This floor relates to the keystone of our identity. Realisation might be conceptualised as the floor being seen through. Still, a person, but a part of, or an emanation from, a larger reality. How does this change things?
The upper layers are still in place, but any introspection falls straight through the bottom, into boundlessness. This is the recognition of the source. It houses everything above in a radically different context, without compromising or denying its individuality.
Why is this pyramid important? To give people an idea of what they’re working with. To show that superficial change is just that—a shuffling of some elements at the top of an almighty, bottom-heavy structure.
And to show that meaningful change has to come from a deeper place, a deeper engagement, than just switching out a habit, or trying a new morning routine.
It means that 99% of the time, we don’t need new information, or a new book. We need to contemplate the pyramid. We need to see how our individual and cultural beliefs are already hindering us. We need to see how our neuroses and defence mechanisms are already blindsiding us.

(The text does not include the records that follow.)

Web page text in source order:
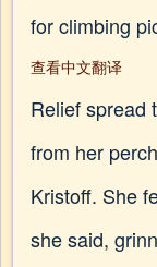
for climbing
查看中文翻译
Relief spread
from her
Kristoff. She
she said,
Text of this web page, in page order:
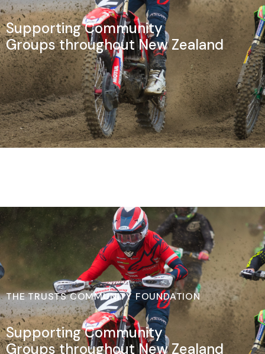
Supporting Community
Groups throughout New Zealand
THE TRUSTS COMMUNITY FOUNDATION
Supporting Community
Groups throughout New Zealand
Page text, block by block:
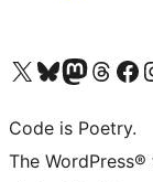
Visit our X (formerly Twitter) account
Visit our Bluesky account
Visit our Mastodon
Visit ourVisit our
Code is Poetry.
The
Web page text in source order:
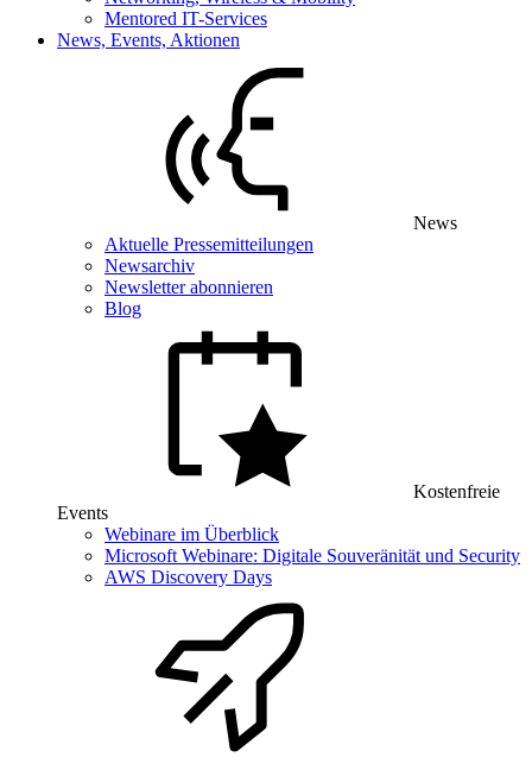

If we cannot perceive and appreciate these deeper levels, we will simply be defined by them. Each deeper layer sculpts a more fundamental definition.
And then there is the bottom layer, which sees through the sense of definition, at all. It doesn’t tear the pyramid down, it just sees everything that makes it up as distinction, rather than differentiation. Distinct patterns in undivided consciousness.
This radically changes our perception of ourselves, and can become a catalyst for all kinds of change above. But it is no guarantee. A glimpse through the floor will not suddenly make you a Saint. You’ll still be biased in the same ways you were before.
But your identity is now perceived more accurately. The whole picture has been seen and cannot be unseen. And that makes all the difference. Because you are not solely defined by what is above, there is less fighting with your own structures. And when there is less fighting with the structures, they naturally realign into their unique form.
Each pyramid has a unique form latent in it—the ways it is like no other, the voice and style that have never come before and will never come again.
This is all slightly different to Maslow’s hierarchy of needs. I just went to draw a comparison but it doesn’t quite link up. Maslow has self-actualisation at the top. I have self-realisation at the bottom.